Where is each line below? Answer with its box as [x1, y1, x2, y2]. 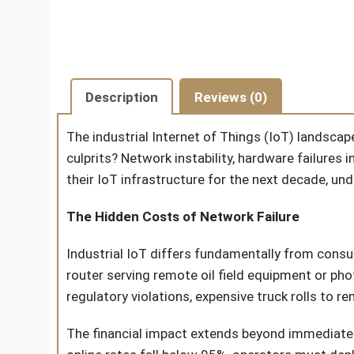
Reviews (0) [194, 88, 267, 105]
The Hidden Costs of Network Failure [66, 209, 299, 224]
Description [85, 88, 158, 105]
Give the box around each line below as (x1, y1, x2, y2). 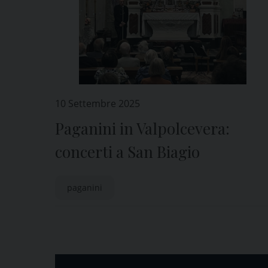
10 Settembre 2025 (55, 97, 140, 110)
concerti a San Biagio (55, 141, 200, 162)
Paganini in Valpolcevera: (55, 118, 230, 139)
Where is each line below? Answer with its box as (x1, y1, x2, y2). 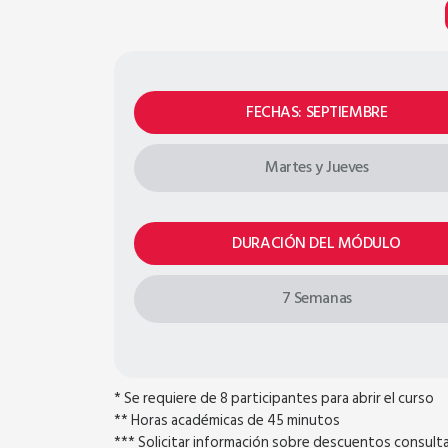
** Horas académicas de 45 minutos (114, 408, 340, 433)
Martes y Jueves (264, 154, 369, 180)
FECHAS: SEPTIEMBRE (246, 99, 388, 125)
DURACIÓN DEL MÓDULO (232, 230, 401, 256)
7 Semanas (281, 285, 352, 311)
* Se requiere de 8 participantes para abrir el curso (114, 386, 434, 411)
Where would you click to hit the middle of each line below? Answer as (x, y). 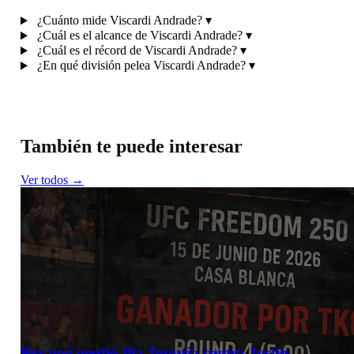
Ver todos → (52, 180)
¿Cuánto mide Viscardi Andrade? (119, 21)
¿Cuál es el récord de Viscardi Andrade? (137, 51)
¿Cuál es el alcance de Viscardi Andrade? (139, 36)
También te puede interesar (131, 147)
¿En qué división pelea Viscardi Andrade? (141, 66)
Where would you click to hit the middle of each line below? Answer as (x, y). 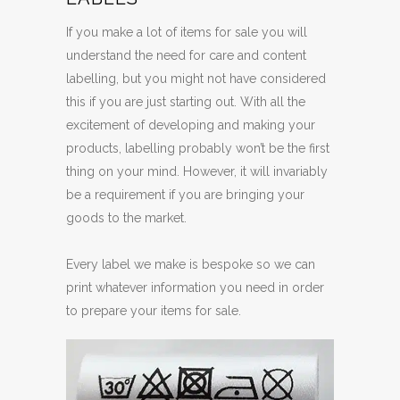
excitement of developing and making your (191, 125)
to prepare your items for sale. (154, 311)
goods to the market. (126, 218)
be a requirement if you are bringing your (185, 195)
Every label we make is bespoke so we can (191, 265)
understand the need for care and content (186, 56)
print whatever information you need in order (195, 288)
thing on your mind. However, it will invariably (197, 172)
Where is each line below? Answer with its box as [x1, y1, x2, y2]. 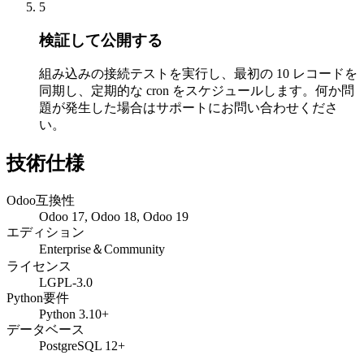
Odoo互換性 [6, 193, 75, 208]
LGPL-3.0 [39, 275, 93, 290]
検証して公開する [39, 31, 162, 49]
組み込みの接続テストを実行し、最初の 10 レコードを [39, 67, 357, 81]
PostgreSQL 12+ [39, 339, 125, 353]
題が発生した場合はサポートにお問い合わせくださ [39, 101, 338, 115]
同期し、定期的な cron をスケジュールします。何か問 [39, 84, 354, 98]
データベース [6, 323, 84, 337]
--
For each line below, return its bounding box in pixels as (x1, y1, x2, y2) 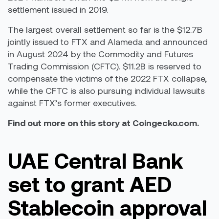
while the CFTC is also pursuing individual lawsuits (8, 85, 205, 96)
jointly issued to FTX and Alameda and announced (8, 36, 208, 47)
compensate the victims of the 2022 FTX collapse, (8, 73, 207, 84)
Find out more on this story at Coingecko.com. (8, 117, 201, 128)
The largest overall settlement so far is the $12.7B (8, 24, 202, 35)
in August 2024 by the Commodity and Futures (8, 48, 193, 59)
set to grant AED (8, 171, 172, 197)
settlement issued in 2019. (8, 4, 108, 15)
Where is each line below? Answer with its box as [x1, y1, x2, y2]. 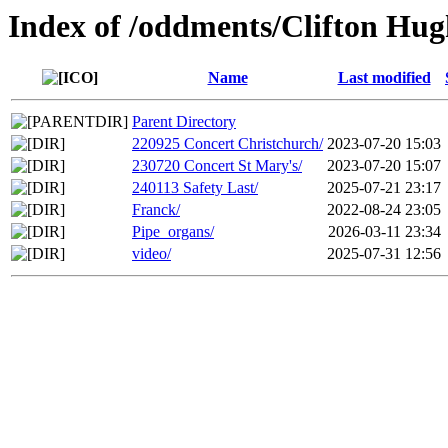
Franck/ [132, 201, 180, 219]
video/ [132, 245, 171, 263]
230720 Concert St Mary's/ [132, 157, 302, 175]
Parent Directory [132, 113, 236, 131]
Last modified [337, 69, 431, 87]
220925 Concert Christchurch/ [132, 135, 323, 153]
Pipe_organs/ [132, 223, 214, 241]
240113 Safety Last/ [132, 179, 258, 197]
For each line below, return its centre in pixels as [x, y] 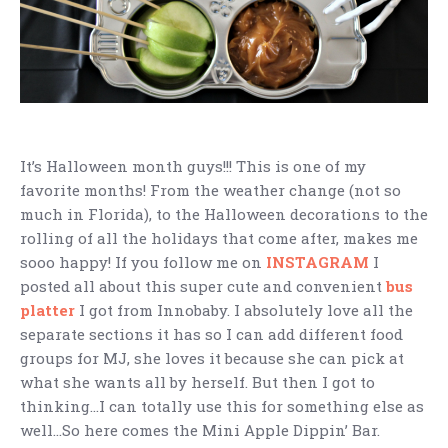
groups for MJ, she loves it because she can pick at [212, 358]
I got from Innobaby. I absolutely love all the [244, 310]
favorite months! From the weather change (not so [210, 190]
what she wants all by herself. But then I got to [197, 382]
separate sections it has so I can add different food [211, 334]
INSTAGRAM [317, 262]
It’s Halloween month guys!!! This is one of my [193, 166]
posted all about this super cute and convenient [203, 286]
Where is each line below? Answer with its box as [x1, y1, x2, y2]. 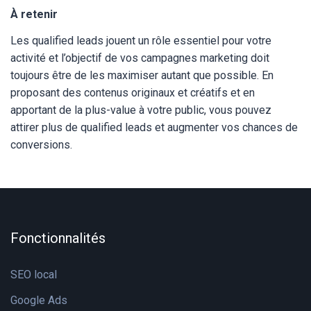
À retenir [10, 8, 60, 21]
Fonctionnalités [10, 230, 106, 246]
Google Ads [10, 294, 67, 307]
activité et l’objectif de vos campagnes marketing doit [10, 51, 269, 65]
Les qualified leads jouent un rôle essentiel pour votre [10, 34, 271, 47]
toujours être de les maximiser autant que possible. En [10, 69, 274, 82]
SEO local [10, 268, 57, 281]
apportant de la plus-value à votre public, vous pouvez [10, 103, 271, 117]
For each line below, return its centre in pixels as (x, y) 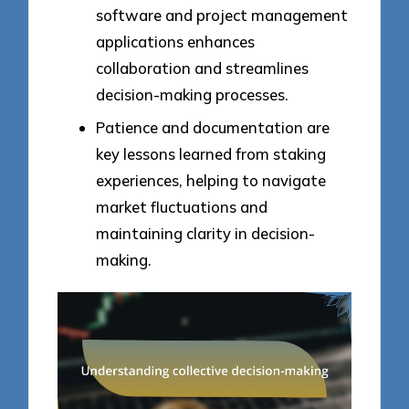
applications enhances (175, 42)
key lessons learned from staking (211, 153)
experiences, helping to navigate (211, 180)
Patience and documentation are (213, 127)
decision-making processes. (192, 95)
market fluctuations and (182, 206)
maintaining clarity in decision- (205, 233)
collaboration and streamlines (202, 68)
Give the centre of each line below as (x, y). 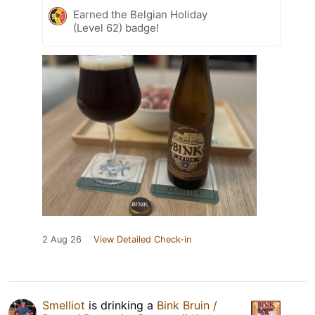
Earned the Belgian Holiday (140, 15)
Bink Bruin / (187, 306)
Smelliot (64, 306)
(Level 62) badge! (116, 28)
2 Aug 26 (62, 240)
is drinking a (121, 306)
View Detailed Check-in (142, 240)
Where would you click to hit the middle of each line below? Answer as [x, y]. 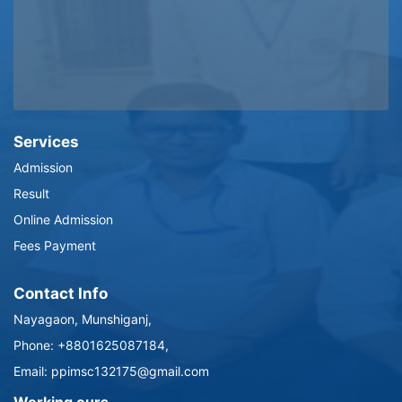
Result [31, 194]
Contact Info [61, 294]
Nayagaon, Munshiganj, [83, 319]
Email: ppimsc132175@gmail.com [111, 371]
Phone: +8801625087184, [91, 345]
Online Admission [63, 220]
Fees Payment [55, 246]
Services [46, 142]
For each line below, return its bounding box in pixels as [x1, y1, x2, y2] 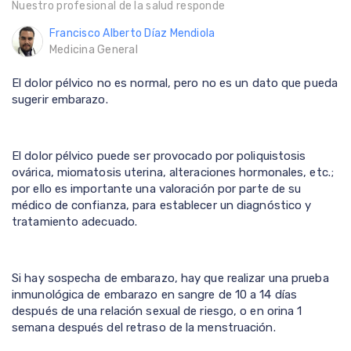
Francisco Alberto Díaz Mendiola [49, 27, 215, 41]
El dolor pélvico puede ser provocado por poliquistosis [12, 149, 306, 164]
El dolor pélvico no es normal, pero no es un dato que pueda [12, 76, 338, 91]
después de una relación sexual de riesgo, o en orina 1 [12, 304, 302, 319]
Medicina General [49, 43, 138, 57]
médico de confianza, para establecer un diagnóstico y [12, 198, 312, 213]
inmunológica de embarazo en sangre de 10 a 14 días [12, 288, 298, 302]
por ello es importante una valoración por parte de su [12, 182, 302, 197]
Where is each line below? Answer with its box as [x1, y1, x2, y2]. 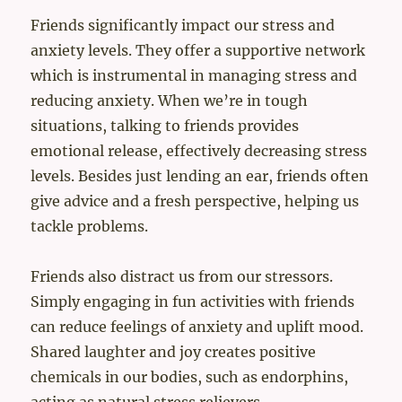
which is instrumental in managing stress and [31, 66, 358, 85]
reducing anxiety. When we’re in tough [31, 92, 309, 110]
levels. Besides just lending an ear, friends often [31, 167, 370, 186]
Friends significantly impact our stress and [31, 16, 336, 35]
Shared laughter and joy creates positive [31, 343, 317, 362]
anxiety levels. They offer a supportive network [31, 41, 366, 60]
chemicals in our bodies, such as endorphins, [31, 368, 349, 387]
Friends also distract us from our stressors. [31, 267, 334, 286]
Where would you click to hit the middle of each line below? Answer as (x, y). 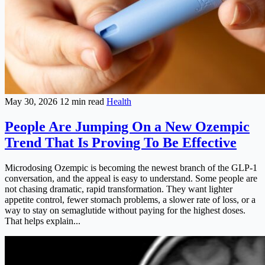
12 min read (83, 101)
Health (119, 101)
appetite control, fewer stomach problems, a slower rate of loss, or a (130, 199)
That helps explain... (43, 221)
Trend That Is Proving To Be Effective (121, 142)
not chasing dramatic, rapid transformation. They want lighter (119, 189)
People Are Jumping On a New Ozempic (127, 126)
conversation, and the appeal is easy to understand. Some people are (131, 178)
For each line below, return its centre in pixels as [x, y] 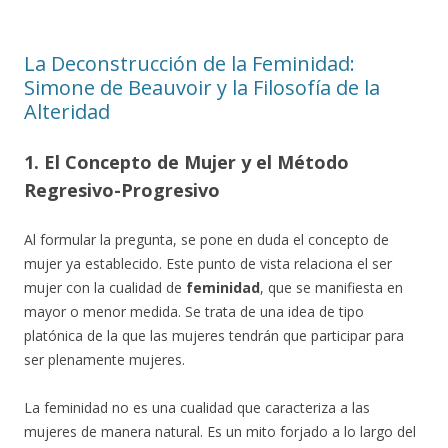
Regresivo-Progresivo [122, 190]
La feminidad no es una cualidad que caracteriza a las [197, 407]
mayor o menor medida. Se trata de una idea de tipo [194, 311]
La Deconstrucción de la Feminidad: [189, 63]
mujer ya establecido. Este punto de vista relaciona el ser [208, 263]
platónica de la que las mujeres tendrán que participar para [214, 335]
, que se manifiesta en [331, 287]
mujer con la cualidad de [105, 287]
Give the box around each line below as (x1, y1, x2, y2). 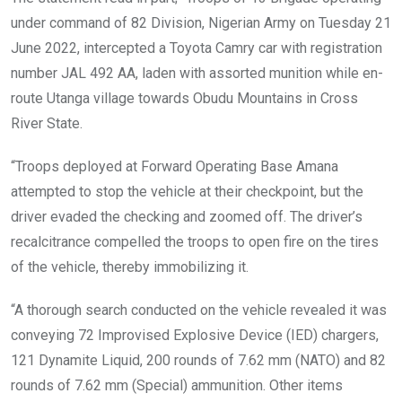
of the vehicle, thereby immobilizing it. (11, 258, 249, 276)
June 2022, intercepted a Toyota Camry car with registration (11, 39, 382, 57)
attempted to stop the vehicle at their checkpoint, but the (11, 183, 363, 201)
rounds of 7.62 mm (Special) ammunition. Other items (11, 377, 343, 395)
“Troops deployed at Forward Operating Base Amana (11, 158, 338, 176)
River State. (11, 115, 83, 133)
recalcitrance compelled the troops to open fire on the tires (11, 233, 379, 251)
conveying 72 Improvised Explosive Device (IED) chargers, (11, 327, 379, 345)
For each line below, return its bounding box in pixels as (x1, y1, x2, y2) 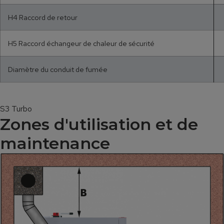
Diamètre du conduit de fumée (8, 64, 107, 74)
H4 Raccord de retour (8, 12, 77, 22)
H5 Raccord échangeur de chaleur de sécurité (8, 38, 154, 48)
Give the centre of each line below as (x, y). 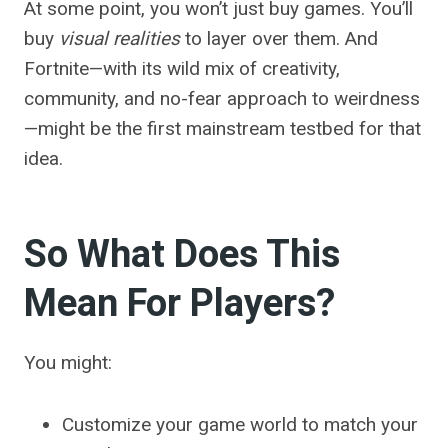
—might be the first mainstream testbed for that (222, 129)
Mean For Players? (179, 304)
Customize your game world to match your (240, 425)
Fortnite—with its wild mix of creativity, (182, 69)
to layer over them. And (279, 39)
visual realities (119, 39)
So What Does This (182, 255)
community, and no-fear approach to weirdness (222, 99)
...
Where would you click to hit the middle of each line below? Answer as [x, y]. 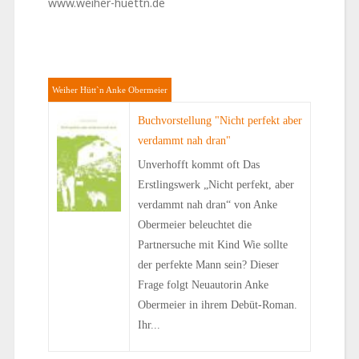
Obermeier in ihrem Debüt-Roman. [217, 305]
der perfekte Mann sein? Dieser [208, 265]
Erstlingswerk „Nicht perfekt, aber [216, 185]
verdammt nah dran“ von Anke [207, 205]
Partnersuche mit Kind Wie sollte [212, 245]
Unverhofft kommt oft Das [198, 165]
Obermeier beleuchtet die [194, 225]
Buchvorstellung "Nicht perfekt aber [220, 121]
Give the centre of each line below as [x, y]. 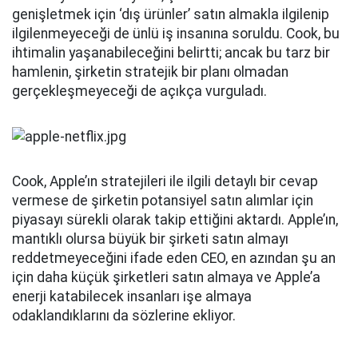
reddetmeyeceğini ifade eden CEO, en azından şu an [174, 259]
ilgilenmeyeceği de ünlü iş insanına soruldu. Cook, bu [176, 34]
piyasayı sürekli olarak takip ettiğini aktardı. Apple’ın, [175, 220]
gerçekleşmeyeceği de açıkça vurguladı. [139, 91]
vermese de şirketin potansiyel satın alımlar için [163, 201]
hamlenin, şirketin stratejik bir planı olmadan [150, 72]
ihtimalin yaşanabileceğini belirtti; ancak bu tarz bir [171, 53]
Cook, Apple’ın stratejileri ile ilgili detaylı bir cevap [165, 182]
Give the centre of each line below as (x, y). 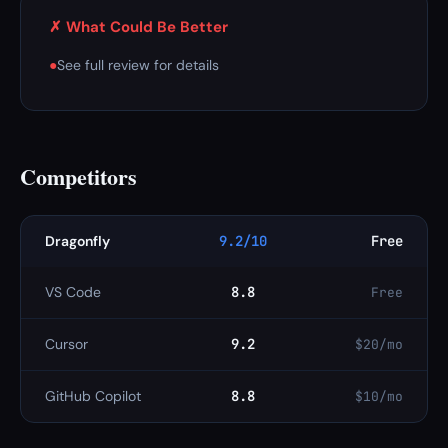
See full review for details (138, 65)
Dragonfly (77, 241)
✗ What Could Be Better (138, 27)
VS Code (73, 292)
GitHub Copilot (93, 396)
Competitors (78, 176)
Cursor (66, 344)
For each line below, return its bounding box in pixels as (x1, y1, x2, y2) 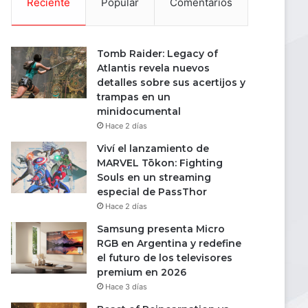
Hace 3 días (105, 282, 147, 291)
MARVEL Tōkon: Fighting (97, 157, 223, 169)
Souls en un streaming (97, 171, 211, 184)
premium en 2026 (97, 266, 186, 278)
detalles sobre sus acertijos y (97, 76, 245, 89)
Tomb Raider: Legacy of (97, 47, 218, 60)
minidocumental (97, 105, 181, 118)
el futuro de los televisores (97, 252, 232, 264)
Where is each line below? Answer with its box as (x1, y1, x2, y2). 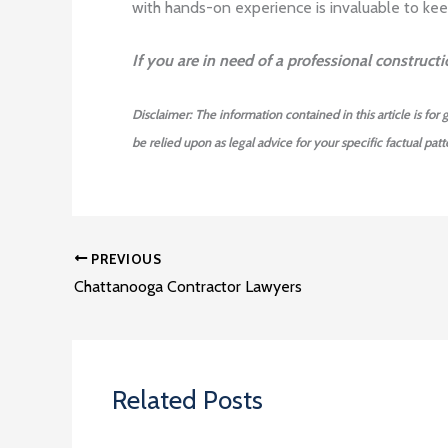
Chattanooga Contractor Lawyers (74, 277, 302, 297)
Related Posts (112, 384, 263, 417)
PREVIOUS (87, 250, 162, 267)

→ Work to be completed
Return only the stretch above from the line containing "groups for MJ, she" through the line containing "activité et l’objectif", word for word and without pictures.

→ Result for this task
groups for MJ, she loves it because she can pick at [212, 358]
I got from Innobaby. I absolutely love all the [244, 310]
favorite months! From the weather change (not so [210, 190]
what she wants all by herself. But then I got to [197, 382]
separate sections it has so I can add different food [211, 334]
INSTAGRAM [317, 262]
It’s Halloween month guys!!! This is one of my [193, 166]
posted all about this super cute and convenient [203, 286]
Where is each line below? Answer with its box as [x1, y1, x2, y2]. 
À retenir [10, 8, 60, 21]
Fonctionnalités [10, 230, 106, 246]
Google Ads [10, 294, 67, 307]
activité et l’objectif de vos campagnes marketing doit [10, 51, 269, 65]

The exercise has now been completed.